Effects of different treatments on organic matter content
It can be seen from Table 6 that the reduction of organic matter content in treatment A1 was the largest (-12.89%), which might be related to its bareness, sufficient water supplement, good ventilation, fast diffusion of gas produced during fermentation (carbon dioxide, biogas), and fast fermentation. The organic matter contents in treatments A2-A5 showed a continuously decreasing law, which might mean that the degradation of organic matter was becoming more and more complete.
Conclusions and Discussion
The results of the study showed that: chicken manure should not be preserved in a wet state, and it should be preserved after air-drying, and then fermented before application. Necessary moisture, simple sealing treatment and a certain amount of N element were conducive to simple fermentation of chicken manure. Treatments A3 and A4 were more suitable for direct production. The monitoring results of treatments A1 to A6 showed that during the simple fermentation of chicken manure, the temperature of 30 cm deep in the fermentation stack was highest at 55 ℃, so treatment 6 was not reported in this study.
Simple fermentation should be carried out in summer when the temperature is higher, so that there is enough fermentation temperature and time. Short fermentation time and insufficient fermentation temperature will affect fertilizer efficiency and even more affect the application of base fertilizer in autumn. However, the price of compost is greatly affected by the season. Generally, the price is more expensive in summer and cheaper in autumn. Therefore, the relationship between the two must be well handled in production.
C/N of farmyard manure such as chicken manure is generally low. Too low C/N will make microorganisms flourish, and even local anaerobic, emitting unpleasant odor. Meanwhile, a large amount of ammonia is released in the form of gas, which reduces fertilizer efficiency. Too high C/N will make microorganisms unable to multiply fast due to lack of nitrogen and slow the progress of composting. Simple fermentation can be added with straw, sawn wood, etc., to increase C/N.

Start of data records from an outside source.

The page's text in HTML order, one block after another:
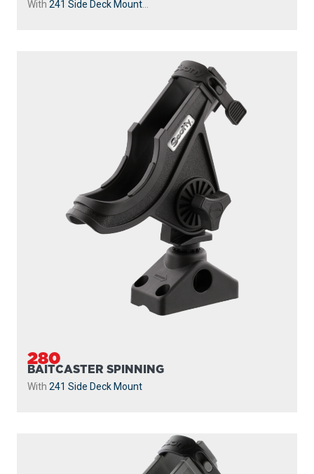
With 241 Side Deck Mount
280
BAITCASTER SPINNING
With 241 Side Deck Mount
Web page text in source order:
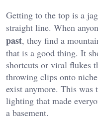
Getting to the top is a
straight line. When
past, they find a
that is a good thing. It
shortcuts or viral flukes
throwing clips onto
exist anymore. This was
lighting that made
a basement.
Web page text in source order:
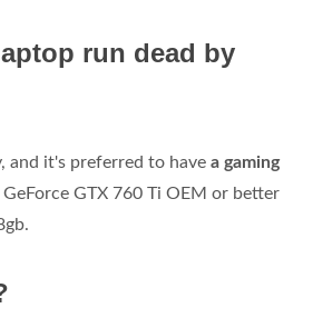
run dead by
and it's preferred to have a gaming
GTX 760 Ti OEM or better
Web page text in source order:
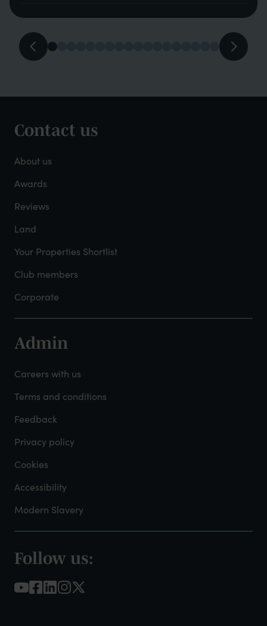
Footer
-
About
Mayfield
Contact us
About us
Awards
Reviews
Land
Your Properties Shortlist
Club members
Corporate
Footer
-
Admin
Admin
Careers with us
Terms and conditions
Feedback
Privacy policy
Cookies
Accessibility
Modern Slavery
Footer
-
Follow us:
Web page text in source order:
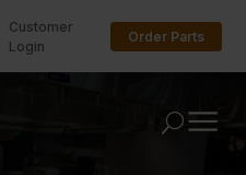
Customer
Login
Order Parts
U
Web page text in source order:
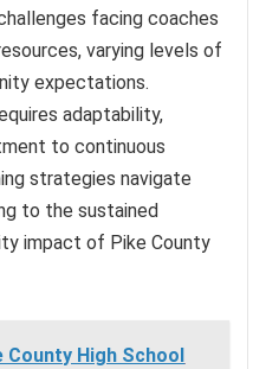
facing coaches
varying levels of
expectations.
adaptability,
to continuous
strategies navigate
to the sustained
impact of Pike County
County High School
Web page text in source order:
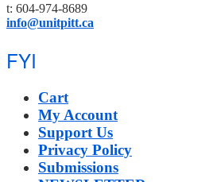
t: 604-974-8689
info@unitpitt.ca
FYI
Cart
My Account
Support Us
Privacy Policy
Submissions
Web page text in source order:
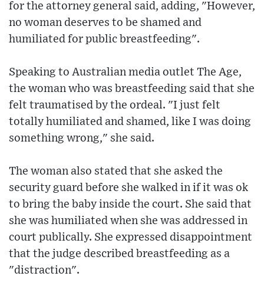
for the attorney general said, adding, "However,
no woman deserves to be shamed and
humiliated for public breastfeeding".
Speaking to Australian media outlet The Age,
the woman who was breastfeeding said that she
felt traumatised by the ordeal. "I just felt
totally humiliated and shamed, like I was doing
something wrong," she said.
The woman also stated that she asked the
security guard before she walked in if it was ok
to bring the baby inside the court. She said that
she was humiliated when she was addressed in
court publically. She expressed disappointment
that the judge described breastfeeding as a
"distraction".
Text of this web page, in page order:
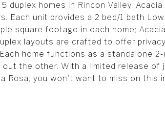
duplex homes in Rincon Valley.
Each unit provides a 2 bed/1 bath
square footage in each home;
layouts are crafted to offer
home functions as a standalone
the other. With a limited release of
Rosa, you won't want to miss on this
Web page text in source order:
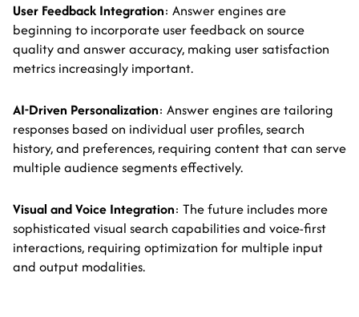
User Feedback Integration: Answer engines are
beginning to incorporate user feedback on source
quality and answer accuracy, making user satisfaction
metrics increasingly important.
AI-Driven Personalization: Answer engines are tailoring
responses based on individual user profiles, search
history, and preferences, requiring content that can serve
multiple audience segments effectively.
Visual and Voice Integration: The future includes more
sophisticated visual search capabilities and voice-first
interactions, requiring optimization for multiple input
and output modalities.

Farmyard manure inevitably produces a large amount of carbon dioxide and biogas during the fermentation process, resulting in greenhouse effect. The establishment of a dynamic detection system for the content of carbon dioxide and biogas in the orchard is beneficial to control the burning of straw and pruned branches in field on the one hand, and on the other hand, it can monitor whether the orchard is applied with unripe organic fertilizer, so as to achieve the purpose of a green and environmentally friendly orchard.
References
[1] KOU JC, YANG WQ, HAN MY, et al. Research progress on interplanting grass in orchard in China[J]. Pratacultural Science, 2010, 27(7): 154-159. (in Chinese)

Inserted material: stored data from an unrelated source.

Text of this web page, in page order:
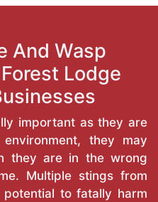
And Wasp
Lodge
important as they are
they may
they are in the wrong
Multiple stings from
to fatally harm
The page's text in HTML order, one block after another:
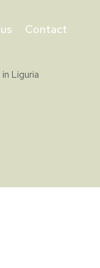
Contact
Liguria
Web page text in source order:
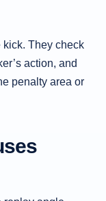
kick. They check
action, and
penalty area or
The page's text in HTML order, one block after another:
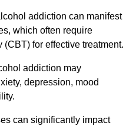
addiction can manifest
which often require
for effective treatment.
addiction may
depression, mood
can significantly impact
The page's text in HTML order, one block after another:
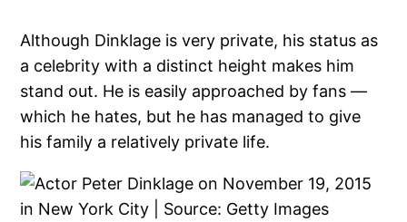
Although Dinklage is very private, his status as
a celebrity with a distinct height makes him
stand out. He is easily approached by fans —
which he hates, but he has managed to give
his family a relatively private life.
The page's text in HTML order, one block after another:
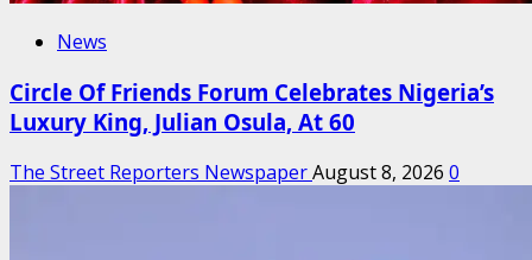
News
Circle Of Friends Forum Celebrates Nigeria’s
Luxury King, Julian Osula, At 60
The Street Reporters NewspaperAugust 8, 2026 0
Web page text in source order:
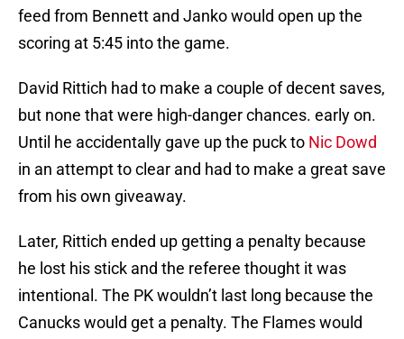
feed from Bennett and Janko would open up the
scoring at 5:45 into the game.
David Rittich had to make a couple of decent saves,
but none that were high-danger chances. early on.
Until he accidentally gave up the puck to Nic Dowd
in an attempt to clear and had to make a great save
from his own giveaway.
Later, Rittich ended up getting a penalty because
he lost his stick and the referee thought it was
intentional. The PK wouldn’t last long because the
Canucks would get a penalty. The Flames would
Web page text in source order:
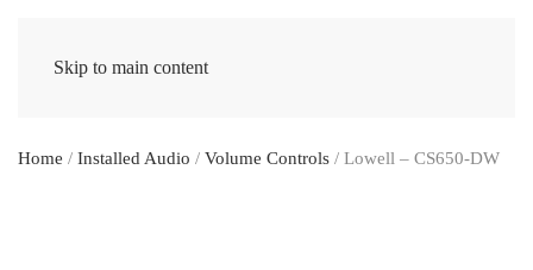
Skip to main content
Home / Installed Audio / Volume Controls / Lowell – CS650-DW
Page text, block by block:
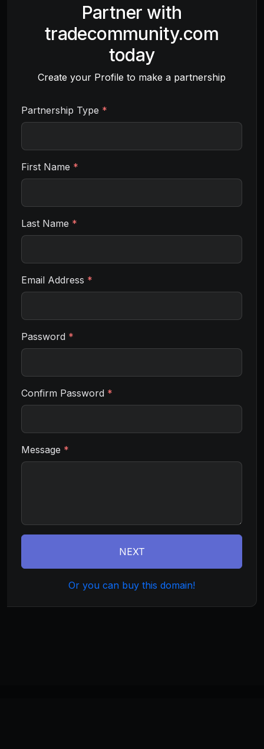
Partner with
tradecommunity.com
today
Create your Profile to make a partnership
Partnership Type *
First Name *
Last Name *
Email Address *
Password *
Confirm Password *
Message *
NEXT
Or you can buy this domain!
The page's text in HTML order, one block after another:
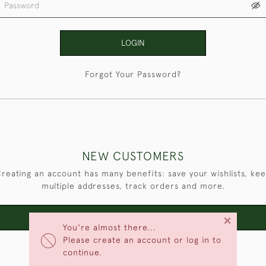
You're almost there...
Please create an account or log in to
continue.
×
LOGIN
Forgot Your Password?
NEW CUSTOMERS
an account has many benefits: save your wishlists,
multiple addresses, track orders and more.
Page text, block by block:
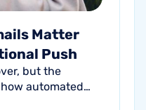
Matter
Push
but the
automated
turn short-term
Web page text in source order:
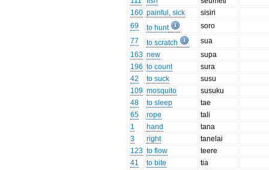
160 painful, sick
sisiri
69
to hunt
soro
77
to scratch
sua
163 new
supa
196 to count
sura
42
to suck
susu
109 mosquito
susuku
48
to sleep
tae
65
rope
tali
1
hand
tana
3
right
tanelai
123 to flow
teere
41
to bite
tia
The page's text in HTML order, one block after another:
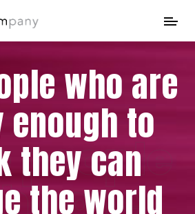
people
who are
enough to
they can
the world
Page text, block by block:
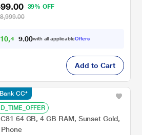
39% OFF
10,4 99 00with all applicableOffers
Add to Cart
64 GB, 4 GB RAM, Sunset Gold,
CC*
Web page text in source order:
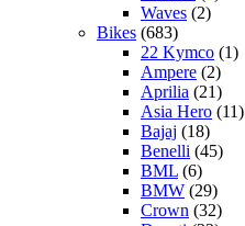
Waves (2)
Bikes (683)
22 Kymco (1)
Ampere (2)
Aprilia (21)
Asia Hero (11)
Bajaj (18)
Benelli (45)
BML (6)
BMW (29)
Crown (32)
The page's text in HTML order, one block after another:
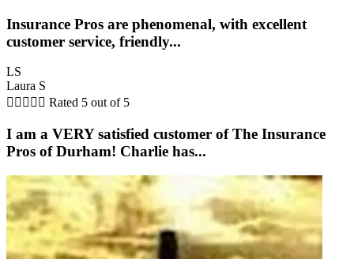
Insurance Pros are phenomenal, with excellent
customer service, friendly...
LS
Laura S
     Rated 5 out of 5
I am a VERY satisfied customer of The Insurance
Pros of Durham! Charlie has...
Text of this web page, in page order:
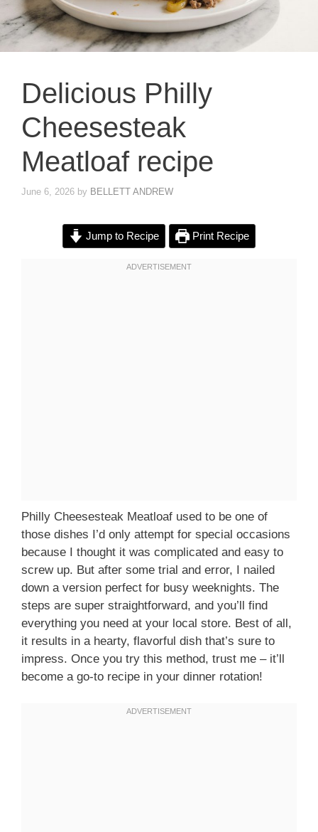
Delicious Philly
Cheesesteak
Meatloaf recipe
June 6, 2026 by BELLETT ANDREW
Jump to Recipe Print Recipe
Philly Cheesesteak Meatloaf used to be one of
those dishes I’d only attempt for special occasions
because I thought it was complicated and easy to
screw up. But after some trial and error, I nailed
down a version perfect for busy weeknights. The
steps are super straightforward, and you’ll find
everything you need at your local store. Best of all,
it results in a hearty, flavorful dish that’s sure to
impress. Once you try this method, trust me – it’ll
become a go-to recipe in your dinner rotation!
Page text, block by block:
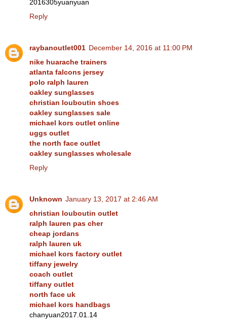
2016305yuanyuan
Reply
raybanoutlet001 December 14, 2016 at 11:00 PM
nike huarache trainers
atlanta falcons jersey
polo ralph lauren
oakley sunglasses
christian louboutin shoes
oakley sunglasses sale
michael kors outlet online
uggs outlet
the north face outlet
oakley sunglasses wholesale
Reply
Unknown January 13, 2017 at 2:46 AM
christian louboutin outlet
ralph lauren pas cher
cheap jordans
ralph lauren uk
michael kors factory outlet
tiffany jewelry
coach outlet
tiffany outlet
north face uk
michael kors handbags
chanyuan2017.01.14
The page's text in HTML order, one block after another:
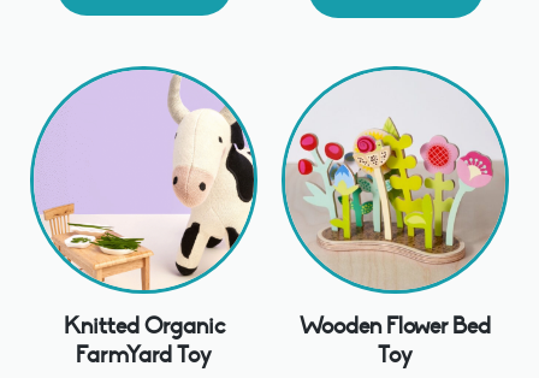
Knitted Organic
FarmYard Toy
Wooden Flower Bed
Toy

[2] HUI ZM, LI H, LI YL, et al. Research progress of orchard grass on soil properties[J]. Chinese Agricultural Science Bulletin, 2005, 21(5): 284-287. (in Chinese)
[3] LYU DG, LI FD, QIN SJ, et al. Effect of mowing on ecological factors of near-surface grassfield in grass covered orchard[J]. Northern Horticulture, 2007(11): 37-39. (in Chinese)
[4] WEI YS, WANG MJ, WANG JS. Composting technology and progress[J]. Development of Environmental Science, 1999(3): 11-23. (in Chinese)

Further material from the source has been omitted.